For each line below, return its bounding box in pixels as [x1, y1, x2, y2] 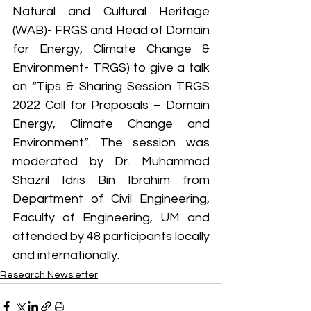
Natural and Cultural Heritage [12, 4, 210, 18]
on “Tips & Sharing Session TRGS [12, 79, 210, 93]
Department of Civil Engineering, [12, 192, 210, 205]
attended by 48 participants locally [12, 229, 210, 243]
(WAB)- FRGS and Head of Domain [12, 23, 210, 37]
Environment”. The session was [12, 135, 210, 149]
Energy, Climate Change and [12, 117, 210, 131]
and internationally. [12, 248, 119, 262]
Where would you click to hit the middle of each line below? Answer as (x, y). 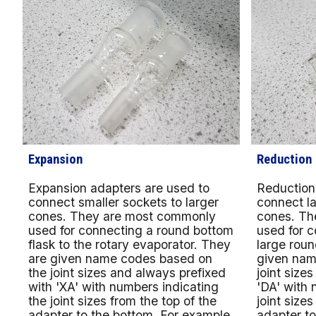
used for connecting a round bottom (131, 230)
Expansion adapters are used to (119, 188)
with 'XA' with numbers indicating (124, 286)
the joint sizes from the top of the (123, 300)
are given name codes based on (121, 258)
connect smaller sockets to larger (124, 202)
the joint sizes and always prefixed (127, 272)
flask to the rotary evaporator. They (130, 244)
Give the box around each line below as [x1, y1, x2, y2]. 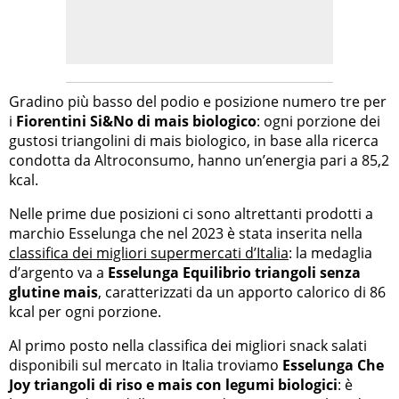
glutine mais [9, 281, 98, 302]
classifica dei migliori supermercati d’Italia [9, 242, 289, 263]
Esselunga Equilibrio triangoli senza [108, 262, 361, 282]
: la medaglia [289, 242, 372, 263]
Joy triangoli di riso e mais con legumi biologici [9, 374, 338, 395]
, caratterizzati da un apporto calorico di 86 [98, 281, 386, 302]
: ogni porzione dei [256, 110, 380, 131]
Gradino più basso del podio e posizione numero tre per [9, 91, 387, 111]
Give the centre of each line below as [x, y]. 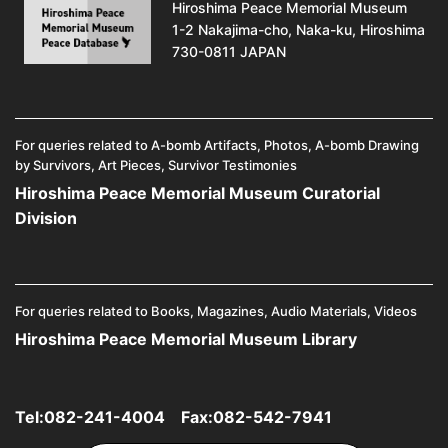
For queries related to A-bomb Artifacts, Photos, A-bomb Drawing [217, 144]
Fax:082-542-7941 [248, 416]
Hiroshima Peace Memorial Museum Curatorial [197, 192]
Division [46, 217]
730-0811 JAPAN [228, 51]
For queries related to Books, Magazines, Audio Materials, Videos [216, 310]
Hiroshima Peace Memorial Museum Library [186, 338]
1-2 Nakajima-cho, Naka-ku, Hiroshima [298, 29]
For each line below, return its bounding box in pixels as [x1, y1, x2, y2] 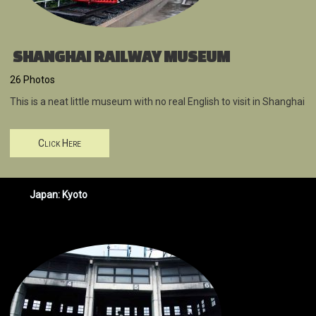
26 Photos [10, 74, 55, 86]
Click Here [38, 138, 81, 150]
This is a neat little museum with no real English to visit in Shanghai [10, 96, 305, 108]
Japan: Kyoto [30, 189, 87, 201]
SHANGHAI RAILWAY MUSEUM [13, 47, 230, 66]
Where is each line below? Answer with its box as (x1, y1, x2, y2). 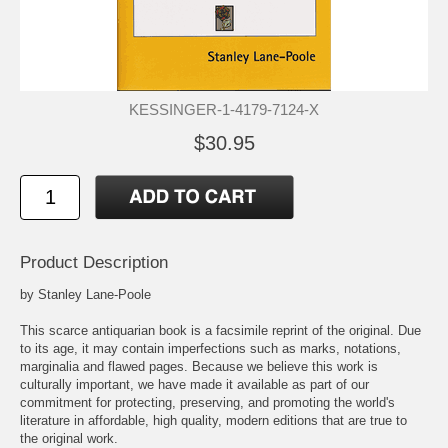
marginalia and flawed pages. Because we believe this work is (20, 359, 378, 375)
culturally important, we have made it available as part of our (20, 377, 369, 393)
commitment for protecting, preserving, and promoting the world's (20, 395, 395, 411)
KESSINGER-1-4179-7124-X (129, 101, 319, 118)
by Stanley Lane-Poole (20, 287, 151, 303)
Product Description (20, 253, 168, 273)
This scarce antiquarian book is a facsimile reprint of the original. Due (20, 323, 421, 339)
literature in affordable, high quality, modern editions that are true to (20, 413, 407, 429)
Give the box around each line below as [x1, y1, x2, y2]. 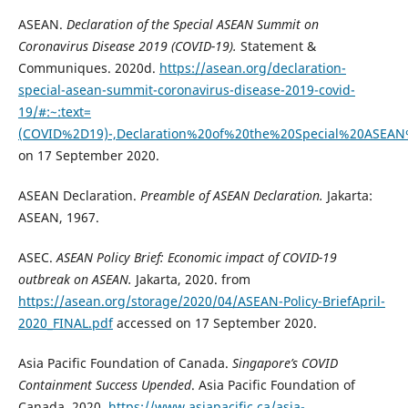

************

◆ **Directions**
Starting with the first entry and ending with the last, reproduce the listing exactly, without its pictures.

◆ **Your response**
For each line below, return its bounding box in pixels as [x1, y1, x2, y2] 
Natural and Cultural Heritage [12, 4, 210, 18]
on “Tips & Sharing Session TRGS [12, 79, 210, 93]
Department of Civil Engineering, [12, 192, 210, 205]
attended by 48 participants locally [12, 229, 210, 243]
(WAB)- FRGS and Head of Domain [12, 23, 210, 37]
Environment”. The session was [12, 135, 210, 149]
Energy, Climate Change and [12, 117, 210, 131]
and internationally. [12, 248, 119, 262]
Where would you click to hit the middle of each line below? Answer as (x, y). 
used for connecting a round bottom (131, 230)
Expansion adapters are used to (119, 188)
with 'XA' with numbers indicating (124, 286)
the joint sizes from the top of the (123, 300)
are given name codes based on (121, 258)
connect smaller sockets to larger (124, 202)
the joint sizes and always prefixed (127, 272)
flask to the rotary evaporator. They (130, 244)
Give the box around each line below as [x1, y1, x2, y2]. 
glutine mais [9, 281, 98, 302]
classifica dei migliori supermercati d’Italia [9, 242, 289, 263]
Esselunga Equilibrio triangoli senza [108, 262, 361, 282]
: la medaglia [289, 242, 372, 263]
Joy triangoli di riso e mais con legumi biologici [9, 374, 338, 395]
, caratterizzati da un apporto calorico di 86 [98, 281, 386, 302]
: ogni porzione dei [256, 110, 380, 131]
Gradino più basso del podio e posizione numero tre per [9, 91, 387, 111]
Give the centre of each line below as [x, y]. 
For queries related to A-bomb Artifacts, Photos, A-bomb Drawing [217, 144]
Fax:082-542-7941 [248, 416]
Hiroshima Peace Memorial Museum Curatorial [197, 192]
Division [46, 217]
730-0811 JAPAN [228, 51]
For queries related to Books, Magazines, Audio Materials, Videos [216, 310]
Hiroshima Peace Memorial Museum Library [186, 338]
1-2 Nakajima-cho, Naka-ku, Hiroshima [298, 29]
For each line below, return its bounding box in pixels as [x1, y1, x2, y2] 
26 Photos [10, 74, 55, 86]
Click Here [38, 138, 81, 150]
This is a neat little museum with no real English to visit in Shanghai [10, 96, 305, 108]
Japan: Kyoto [30, 189, 87, 201]
SHANGHAI RAILWAY MUSEUM [13, 47, 230, 66]
Where is each line below? Answer with its box as (x1, y1, x2, y2). 
marginalia and flawed pages. Because we believe this work is (20, 359, 378, 375)
culturally important, we have made it available as part of our (20, 377, 369, 393)
commitment for protecting, preserving, and promoting the world's (20, 395, 395, 411)
KESSINGER-1-4179-7124-X (129, 101, 319, 118)
by Stanley Lane-Poole (20, 287, 151, 303)
Product Description (20, 253, 168, 273)
This scarce antiquarian book is a facsimile reprint of the original. Due (20, 323, 421, 339)
literature in affordable, high quality, modern editions that are true to (20, 413, 407, 429)
Give the box around each line below as [x1, y1, x2, y2]. 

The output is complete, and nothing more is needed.